To kick things off, the above image of Boris in drag as Mother Muffin with Stephanie Powers (april Dancer) and Robert Vaughn (Napoleon Solo) comes from THE GIRL FROM U.N.C.L.E. (a spin of show from THE MAN FROM U.N.C.L.E.). The episode "The Mother Muffin Affair" featured Karloff as the villainous Mother Muffin and aired in September 1966. One of the things I always appreciated about Boris Karloff, especially in his later years, when he was sometimes appearing in less than stellar films, is that he always seemed to be having a good time. Other actors of his generation who found acclaim in big studio productions in the 1930s and 1940s, tended to fill later, less rewarding roles with the contempt they obviously felt for the material. Not Boris. Even with health issues that limited his mobility, he seemed game for almost anything, whether it was appearing as a villainous old lady as seen here, or appearing as a recently deceased con-artist who has 24 hours to redeem himself without leaving his tomb in THE GHOST IN THE INVISIBLE BIKINI .
Celebrate Karloff's birthday by visiting the other blogs participating in the Boris Karloff Blogathon by clicking the above link, or the Karloff Blogathon button at the upper right of this page. Then finish the day with one of his movies.
Sunday, November 22, 2009
For a 3D collage I'm currently in the middle of, I made, what turned out to be a completely unnecessary thumbnail model.
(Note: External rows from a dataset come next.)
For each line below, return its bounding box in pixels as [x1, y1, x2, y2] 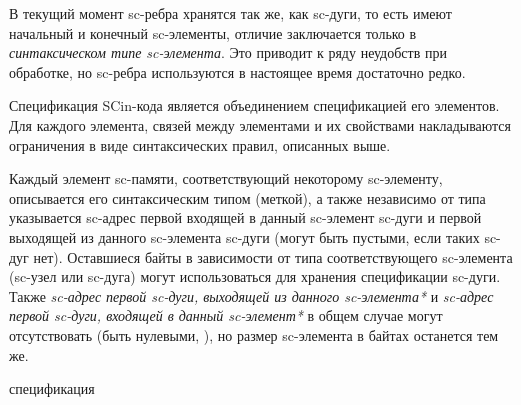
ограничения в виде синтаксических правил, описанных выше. [9, 134, 391, 155]
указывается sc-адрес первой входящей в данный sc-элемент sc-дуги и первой [9, 207, 482, 228]
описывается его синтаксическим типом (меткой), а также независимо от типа [9, 187, 486, 208]
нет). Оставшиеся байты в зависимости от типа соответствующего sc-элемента [33, 246, 513, 267]
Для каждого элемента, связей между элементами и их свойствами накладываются [9, 114, 512, 135]
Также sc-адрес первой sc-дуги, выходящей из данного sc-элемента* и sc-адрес [9, 285, 494, 306]
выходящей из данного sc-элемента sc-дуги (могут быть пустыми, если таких [9, 226, 480, 247]
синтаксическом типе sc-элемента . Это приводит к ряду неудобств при [9, 42, 447, 63]
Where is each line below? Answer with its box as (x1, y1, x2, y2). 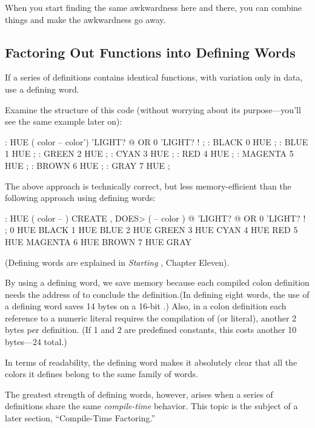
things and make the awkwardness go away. (5, 13, 166, 25)
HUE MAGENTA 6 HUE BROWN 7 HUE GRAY (5, 235, 191, 248)
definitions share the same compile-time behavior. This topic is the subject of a (5, 400, 298, 412)
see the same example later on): (5, 115, 122, 128)
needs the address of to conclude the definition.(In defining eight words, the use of (5, 288, 310, 300)
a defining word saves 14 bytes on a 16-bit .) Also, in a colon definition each (5, 300, 287, 312)
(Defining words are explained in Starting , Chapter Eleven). (5, 255, 230, 268)
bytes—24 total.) (5, 335, 67, 348)
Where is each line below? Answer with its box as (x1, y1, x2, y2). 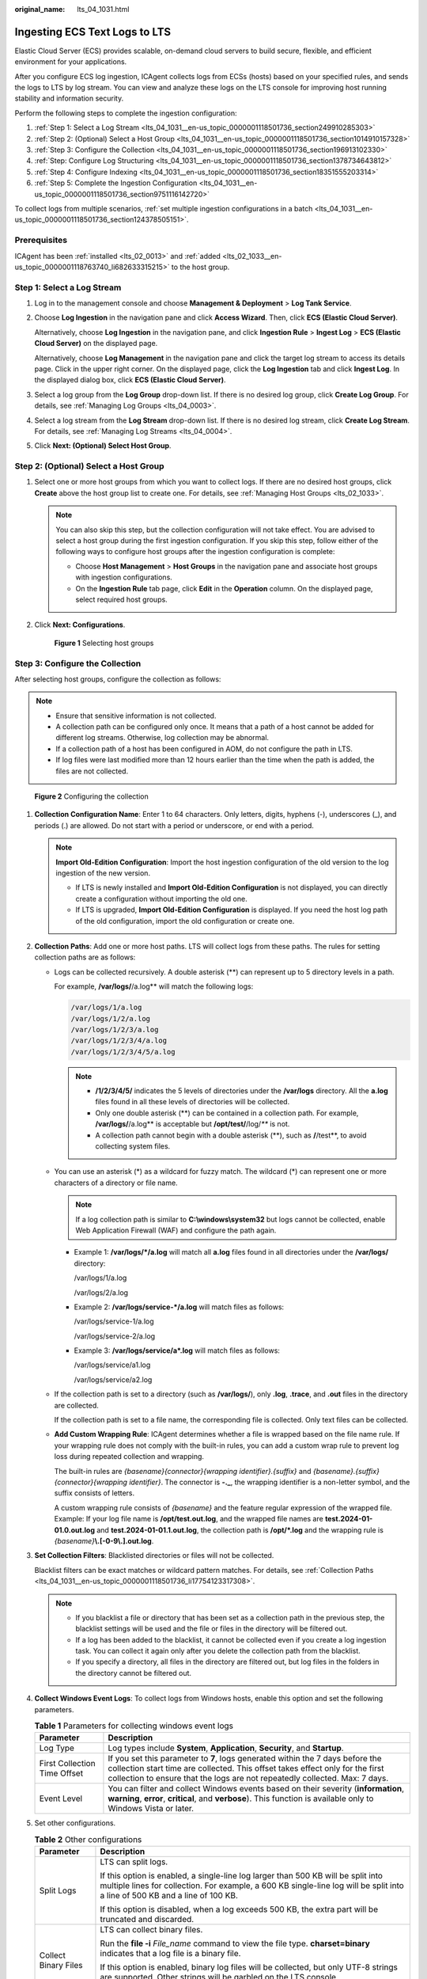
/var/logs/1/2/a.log (70, 1014, 150, 1023)
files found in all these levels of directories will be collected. (95, 1097, 290, 1107)
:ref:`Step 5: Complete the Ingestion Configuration (34, 178, 198, 188)
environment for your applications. (14, 57, 127, 66)
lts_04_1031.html (77, 5, 130, 13)
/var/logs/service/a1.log (74, 1360, 151, 1369)
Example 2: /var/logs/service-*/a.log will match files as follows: (74, 1302, 285, 1312)
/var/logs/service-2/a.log (74, 1331, 156, 1341)

The model was done really quickly and measures about 3" x 2"x 1/2". It's composed of layers of crudely cut out penciled copy paper, and was meant to give me a sense of how the various layers of the collage would come together dimensionally. I didn't really learn anything I hadn't already figured out from my quick 2D sketch. Thankfully it took less time to make than it took my to put together this post. I'm a nerd for preproduction models for movies, and for artists to use as an aid in rendering their own work, so I thought I'd share it here.